Required action: Nothing but the exact text of the entries should appear in your answer; pictures stay out.

★ ★ ★ ★

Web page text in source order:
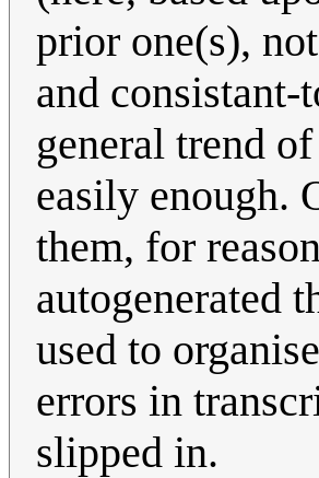
prior one(s),
and consistant-
general trend
easily enough.
them, for
autogenerated
used to
errors in
slipped in.
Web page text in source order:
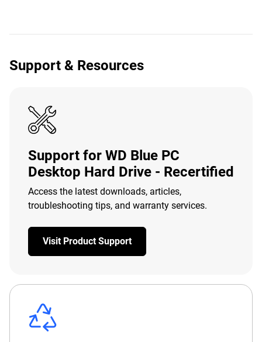
Support & Resources
Support for WD Blue PC
Desktop Hard Drive - Recertified
Access the latest downloads, articles,
troubleshooting tips, and warranty services.
Visit Product Support
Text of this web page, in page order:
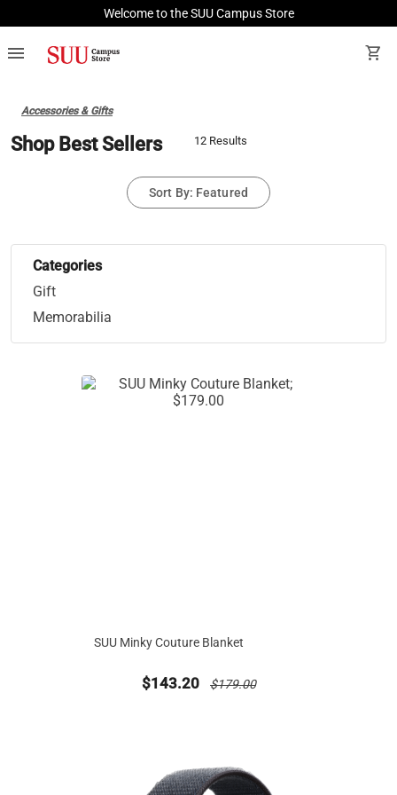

★ ★ ★ ★

Reply to the exercise:
Web page text in source order:
prior one(s),
and consistant-
general trend
easily enough.
them, for
autogenerated
used to
errors in
slipped in.
Web page text in source order:
Support & Resources
Support for WD Blue PC
Desktop Hard Drive - Recertified
Access the latest downloads, articles,
troubleshooting tips, and warranty services.
Visit Product Support
Text of this web page, in page order:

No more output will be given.